Dari perspektif strategis, kebijakan tersebut dapat memiliki efek kontraproduktif membatasi kemampuan Amerika Serikat untuk melawan jaringan terorisme dalam skala global. Pasukan AS mungkin telah meninggalkan Afghanistan dan Irak, tetapi ancaman teroris global tidak pergi dalam waktu dekat. Jika AS akan secara drastis membatasi penggunaan RPA, maka orang harus bertanya seperti apa alat proyeksi kekuatan alternatif itu? Sebuah divisi tentara? Pasukan operasi khusus di lapangan? Pesawat berawak terbang ratusan mil per jam dengan kesadaran situasional jauh di bawah RPA? Masing-masing dari opsi ini menempatkan lebih banyak pasukan AS pada risiko, sementara risiko kehancuran jauh lebih besar daripada yang dihasilkan oleh serangan pesawat tak berawak.

AS juga menghadapi ancaman yang jauh lebih berbahaya selain aktor non-negara dan teroris—China dan Rusia di ujung atas spektrum, serta Iran dan Korea Utara di tingkat berikutnya. Mereka bermain untuk menang. Tujuan akhir mereka sepenuhnya bertentangan dengan jenis dunia tempat kita ingin hidup, yang dituntut oleh warga negara kita, dan yang dituntut oleh tatanan bebas yang damai di seluruh dunia. Mereka juga tidak tenggelam dalam introspeksi serupa yang dilakukan AS saat ini untuk membatasi diri kemampuan ofensif mereka. Jika pemimpin sipil tertinggi kita memutuskan operasi tempur diperlukan untuk menghadapi ancaman ini, maka kita perlu fokus pada strategi memenangkan perang dengan kemenangan cepat sebagai tujuan utama, bukan jenis bertahap yang dicontohkan oleh satu contoh di mana selama OIR butuh lebih banyak waktu. untuk meneliti satu target untuk memastikan tidak ada warga sipil yang akan dirugikan daripada durasi seluruh Perang Teluk pertama dalam Operasi Badai Gurun (43 hari).

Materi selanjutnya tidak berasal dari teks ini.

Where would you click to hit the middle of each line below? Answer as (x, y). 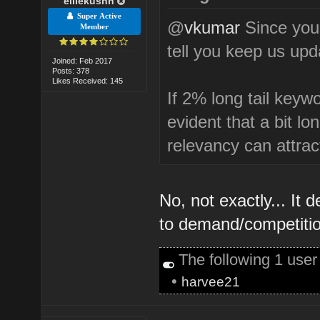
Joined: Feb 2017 (82, 60)
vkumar (212, 27)
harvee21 (211, 281)
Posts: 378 (71, 70)
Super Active (97, 16)
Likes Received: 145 (88, 80)
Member (94, 26)
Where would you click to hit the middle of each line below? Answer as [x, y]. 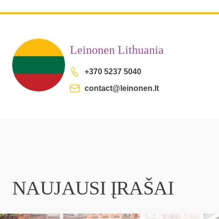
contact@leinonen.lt [122, 88]
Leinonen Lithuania [117, 50]
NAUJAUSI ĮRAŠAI [93, 188]
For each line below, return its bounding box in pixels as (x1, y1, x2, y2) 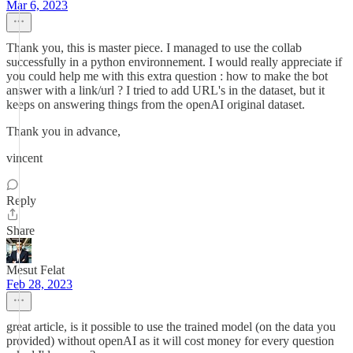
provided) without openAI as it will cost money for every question (6, 334, 334, 347)
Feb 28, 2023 (6, 277, 72, 291)
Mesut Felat (6, 263, 65, 277)
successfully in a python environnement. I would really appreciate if (6, 55, 342, 69)
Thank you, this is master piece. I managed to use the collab (6, 41, 302, 54)
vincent (6, 151, 43, 165)
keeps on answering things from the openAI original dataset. (6, 98, 305, 111)
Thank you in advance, (6, 124, 121, 138)
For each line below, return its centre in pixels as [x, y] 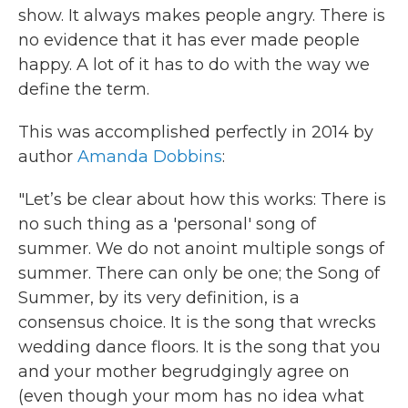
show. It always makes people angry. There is [202, 16]
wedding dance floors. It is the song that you [199, 347]
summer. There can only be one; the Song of [199, 274]
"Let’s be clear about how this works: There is [202, 200]
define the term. [84, 90]
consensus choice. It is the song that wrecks [197, 323]
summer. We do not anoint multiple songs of [201, 249]
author [48, 157]
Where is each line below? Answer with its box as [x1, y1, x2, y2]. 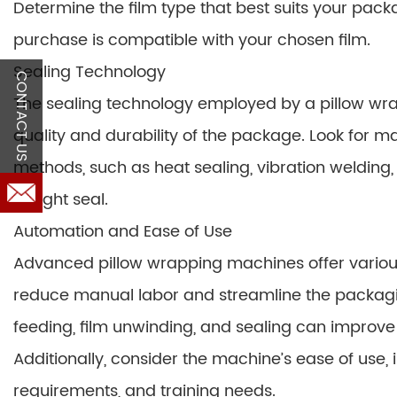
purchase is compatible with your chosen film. [13, 27, 370, 53]
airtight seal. [13, 187, 108, 213]
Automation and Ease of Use [13, 219, 232, 245]
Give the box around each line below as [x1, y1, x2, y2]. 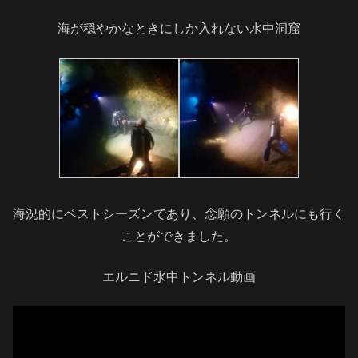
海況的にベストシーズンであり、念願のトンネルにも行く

Dalam konteks konflik regional besar—di mana besarnya ancaman, jadwal eksekusi yang cepat, dan sifat pertempuran yang terdistribusi dan terdesentralisasi tidak akan memungkinkan tinjauan yang dipelajari yang diarahkan oleh laporan Austin—rencananya berpotensi meniadakan keuntungan apa pun yang dicapai teknologi RPA dengan menambahkan terpusat lapisan keputusan birokrasi dan politik di setiap eselon perang AS.

Lapisan tambahan seperti itu tidak hanya akan memperlambat siklus keputusan, tetapi juga dapat bertindak sebagai pencegah, mengarahkan beberapa anggota militer untuk memilih untuk tidak terlibat daripada ditolak. Bahkan lebih mungkin, persetujuan tambahan akan bertindak untuk memperkuat musuh yang sudah sering menggunakan perisai manusia, agama dan kemanusiaan untuk melindungi pasukan mereka dari serangan langsung. Itu tidak berarti bahwa kerugian sipil tidak boleh diminimalkan. Sebaliknya, itu menegaskan kembali pentingnya pelatihan yang dilakukan semua personel militer AS untuk memastikan bahwa ketika pasukan militer Amerika mengambil tindakan mematikan, mereka melakukannya secara legal di bawah hukum konflik bersenjata.

Pada akhirnya, drone adalah alat. Mereka adalah beberapa sarana serangan paling tepat yang ada di Departemen Pertahanan, tetapi itu tidak banyak melindungi mereka dari pembatasan yang diberlakukan sendiri yang membatasi aplikasi mereka. Paradoksnya, tidak perlu dipertanyakan lagi adalah tidak adanya dengar pendapat Kongres tentang pendudukan tanah massal selama dua dekade dan kerusakan tambahan yang tak terhitung sebagai akibatnya.

Beberapa pemimpin keamanan nasional saat ini mengarahkan pandangan mereka pada target yang salah. Mereka merusak beberapa alat perang kami yang paling efektif dan bijaksana pada saat kami perlu mengembangkannya lebih lanjut. Kita perlu memberdayakan pria dan wanita berseragam kita untuk menang secara meyakinkan ketika terlibat dalam konflik. Kita tidak hanya berhutang kejelasan ini kepada mereka, tetapi juga sangat mengurangi risiko terhadap warga sipil tak berdosa di wilayah tempat kita berperang. Itu berarti merangkul teknologi seperti RPA, dan evolusinya ke pesawat tempur kolaboratif yang akan mengandalkan kecerdasan buatan dan otonomi untuk mengoptimalkan efektivitasnya sambil meningkatkan kemampuan untuk meminimalkan korban sipil. Kepemimpinan kita harus merangkul kemampuan ini, bukan menghalanginya.